British barrister, Parliamentary counsel, and legal writer

Daniel Isaac Greenberg (born 5 September 1965) is a lawyer that has been the Parliamentary Commissioner for Standards since January 2023.

== Biography ==
Daniel Greenberg was born in Golders Green, Northwest London and grew up in an Orthodox Jewish community. He was educated at Trinity College, Cambridge, and the Inns of Court School of Law.

His early career included time working in the Lord Chancellor's Department, the Office of the Parliamentary Counsel, and the Office of Speaker's Counsel. He recently served as counsel for domestic legislation in the House of Commons.

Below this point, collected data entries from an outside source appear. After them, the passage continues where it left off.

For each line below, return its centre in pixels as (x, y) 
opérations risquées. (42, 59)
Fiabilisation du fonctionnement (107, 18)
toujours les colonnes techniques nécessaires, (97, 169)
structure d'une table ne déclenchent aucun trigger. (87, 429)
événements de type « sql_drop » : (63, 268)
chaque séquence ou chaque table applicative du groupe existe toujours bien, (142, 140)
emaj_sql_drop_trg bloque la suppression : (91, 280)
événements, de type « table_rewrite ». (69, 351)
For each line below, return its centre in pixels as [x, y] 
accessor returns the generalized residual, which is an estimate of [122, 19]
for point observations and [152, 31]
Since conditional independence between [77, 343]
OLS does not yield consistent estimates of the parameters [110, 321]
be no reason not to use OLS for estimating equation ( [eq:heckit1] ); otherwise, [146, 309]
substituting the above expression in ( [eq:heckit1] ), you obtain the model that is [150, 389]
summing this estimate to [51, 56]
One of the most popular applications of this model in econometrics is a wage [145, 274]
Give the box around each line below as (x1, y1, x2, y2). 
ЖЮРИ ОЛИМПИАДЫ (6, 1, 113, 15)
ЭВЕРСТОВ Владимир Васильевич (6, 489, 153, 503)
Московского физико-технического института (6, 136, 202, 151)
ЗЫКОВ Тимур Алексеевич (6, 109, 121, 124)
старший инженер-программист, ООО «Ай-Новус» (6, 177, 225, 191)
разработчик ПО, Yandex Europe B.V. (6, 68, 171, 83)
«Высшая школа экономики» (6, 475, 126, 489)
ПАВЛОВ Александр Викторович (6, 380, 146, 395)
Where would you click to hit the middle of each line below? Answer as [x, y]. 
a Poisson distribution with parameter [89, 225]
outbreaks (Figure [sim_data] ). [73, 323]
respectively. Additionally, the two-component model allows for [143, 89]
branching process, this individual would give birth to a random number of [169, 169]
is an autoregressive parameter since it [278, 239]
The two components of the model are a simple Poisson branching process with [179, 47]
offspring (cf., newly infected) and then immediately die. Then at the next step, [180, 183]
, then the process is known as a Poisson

He has also served as editor of Stroud's Judicial Dictionary (2000–2016) and Craies on Legislation (2004–2016), general editor of Jowitt's Dictionary of English Law (2010–2015) and the Annotated Statutes and Insight Encyclopaedia, editor-in-chief of the Statute Law Review (2012), and contributing consultant editor to the Oxford English Dictionary.

Greenberg was appointed Companion of the Order of the Bath in the 2021 New Year Honours for services to Parliament.

In January 2021, he wrote an editorial in The Jewish Chronicle criticising some Haredi Jewish groups for not following COVID-19 restrictions, in which he suggests that "any community that tolerates benefit fraud, covering up abuse, and breaking public health law] has no connection with Jewish law or values and has become simply a self-indulgent and dangerous sect".

==Bibliography==
- "How to Become Jewish (And Why Not To)" (2009)
- "Laying Down the Law: A Discussion of the People, Processes and Problems that Shape Acts of Parliament" (2011)
- "Statutes and Legislative Process" (2012)
- "What If God's a Christian? An Orthodox But Sceptical Jewish View of the World" (2017)
- "Legislating for Wales" (2018) With Thomas Glyn Watkin.